═══ Data under study ═══
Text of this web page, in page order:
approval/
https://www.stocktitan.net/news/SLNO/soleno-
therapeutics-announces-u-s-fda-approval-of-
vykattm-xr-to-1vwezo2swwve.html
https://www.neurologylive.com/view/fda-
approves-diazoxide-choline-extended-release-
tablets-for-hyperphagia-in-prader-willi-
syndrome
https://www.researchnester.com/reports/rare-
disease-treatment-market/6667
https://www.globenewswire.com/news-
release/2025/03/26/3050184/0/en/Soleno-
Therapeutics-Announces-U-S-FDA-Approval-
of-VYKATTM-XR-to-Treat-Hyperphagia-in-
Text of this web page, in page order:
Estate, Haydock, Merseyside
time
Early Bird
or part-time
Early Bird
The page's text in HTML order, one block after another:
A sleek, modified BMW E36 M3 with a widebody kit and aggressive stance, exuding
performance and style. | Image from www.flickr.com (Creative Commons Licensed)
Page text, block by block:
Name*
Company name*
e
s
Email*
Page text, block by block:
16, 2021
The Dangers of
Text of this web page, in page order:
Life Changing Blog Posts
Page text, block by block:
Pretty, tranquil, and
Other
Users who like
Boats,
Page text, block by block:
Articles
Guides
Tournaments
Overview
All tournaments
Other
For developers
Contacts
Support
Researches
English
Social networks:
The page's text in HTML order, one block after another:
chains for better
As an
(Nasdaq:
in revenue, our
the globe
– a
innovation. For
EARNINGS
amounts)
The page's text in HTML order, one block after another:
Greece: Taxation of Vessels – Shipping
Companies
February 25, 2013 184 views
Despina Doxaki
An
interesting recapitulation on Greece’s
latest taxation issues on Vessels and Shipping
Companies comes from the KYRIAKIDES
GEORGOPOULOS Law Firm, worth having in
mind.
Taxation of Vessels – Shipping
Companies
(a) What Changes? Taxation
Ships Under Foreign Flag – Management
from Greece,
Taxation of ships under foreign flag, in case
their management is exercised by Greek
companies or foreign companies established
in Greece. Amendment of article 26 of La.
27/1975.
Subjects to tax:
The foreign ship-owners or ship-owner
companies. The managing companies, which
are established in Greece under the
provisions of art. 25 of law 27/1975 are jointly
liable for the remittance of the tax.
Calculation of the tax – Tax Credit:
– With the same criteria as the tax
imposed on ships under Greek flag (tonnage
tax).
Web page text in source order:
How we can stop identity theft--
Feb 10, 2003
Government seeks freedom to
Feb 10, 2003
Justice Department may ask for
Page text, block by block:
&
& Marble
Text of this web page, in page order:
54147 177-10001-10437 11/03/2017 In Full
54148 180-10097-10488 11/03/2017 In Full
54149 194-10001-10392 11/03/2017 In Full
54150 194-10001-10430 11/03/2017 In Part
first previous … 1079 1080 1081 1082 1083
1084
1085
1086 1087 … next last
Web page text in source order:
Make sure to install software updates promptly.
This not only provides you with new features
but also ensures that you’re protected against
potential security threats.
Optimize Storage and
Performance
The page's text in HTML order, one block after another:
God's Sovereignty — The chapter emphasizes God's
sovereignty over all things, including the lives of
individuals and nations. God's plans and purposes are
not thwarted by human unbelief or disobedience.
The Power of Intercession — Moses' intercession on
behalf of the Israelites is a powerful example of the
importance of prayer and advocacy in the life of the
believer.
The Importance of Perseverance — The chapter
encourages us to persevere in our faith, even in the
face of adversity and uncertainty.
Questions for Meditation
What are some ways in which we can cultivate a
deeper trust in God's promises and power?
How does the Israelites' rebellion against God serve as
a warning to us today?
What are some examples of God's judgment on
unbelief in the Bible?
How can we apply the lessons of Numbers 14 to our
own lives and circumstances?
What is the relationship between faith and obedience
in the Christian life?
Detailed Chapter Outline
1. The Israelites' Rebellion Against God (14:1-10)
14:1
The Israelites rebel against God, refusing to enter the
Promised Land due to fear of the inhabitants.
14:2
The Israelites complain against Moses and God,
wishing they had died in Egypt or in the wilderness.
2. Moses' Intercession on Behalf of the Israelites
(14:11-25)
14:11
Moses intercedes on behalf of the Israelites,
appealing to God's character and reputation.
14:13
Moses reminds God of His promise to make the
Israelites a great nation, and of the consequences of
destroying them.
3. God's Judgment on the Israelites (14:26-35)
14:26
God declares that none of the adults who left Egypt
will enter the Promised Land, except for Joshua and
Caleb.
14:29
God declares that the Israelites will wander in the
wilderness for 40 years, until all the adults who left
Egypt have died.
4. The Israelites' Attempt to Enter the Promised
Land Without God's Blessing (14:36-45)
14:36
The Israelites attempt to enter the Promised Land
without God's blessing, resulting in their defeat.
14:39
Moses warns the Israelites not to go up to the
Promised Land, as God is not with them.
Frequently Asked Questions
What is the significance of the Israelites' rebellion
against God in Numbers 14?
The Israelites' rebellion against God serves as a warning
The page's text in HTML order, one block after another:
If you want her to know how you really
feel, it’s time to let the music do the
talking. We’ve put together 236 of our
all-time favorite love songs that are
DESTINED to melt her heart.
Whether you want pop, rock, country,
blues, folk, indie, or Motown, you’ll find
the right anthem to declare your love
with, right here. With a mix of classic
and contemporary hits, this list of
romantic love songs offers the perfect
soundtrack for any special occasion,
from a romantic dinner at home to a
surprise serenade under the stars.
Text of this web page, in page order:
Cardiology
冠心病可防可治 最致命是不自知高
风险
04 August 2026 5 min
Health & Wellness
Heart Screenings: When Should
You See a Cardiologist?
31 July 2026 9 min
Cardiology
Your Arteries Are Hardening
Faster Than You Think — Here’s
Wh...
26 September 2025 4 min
═══
### Problem description
Whenever a line above includes the string "lives", copy it.

### Output of the task
sovereignty over all things, including the lives of
own lives and circumstances?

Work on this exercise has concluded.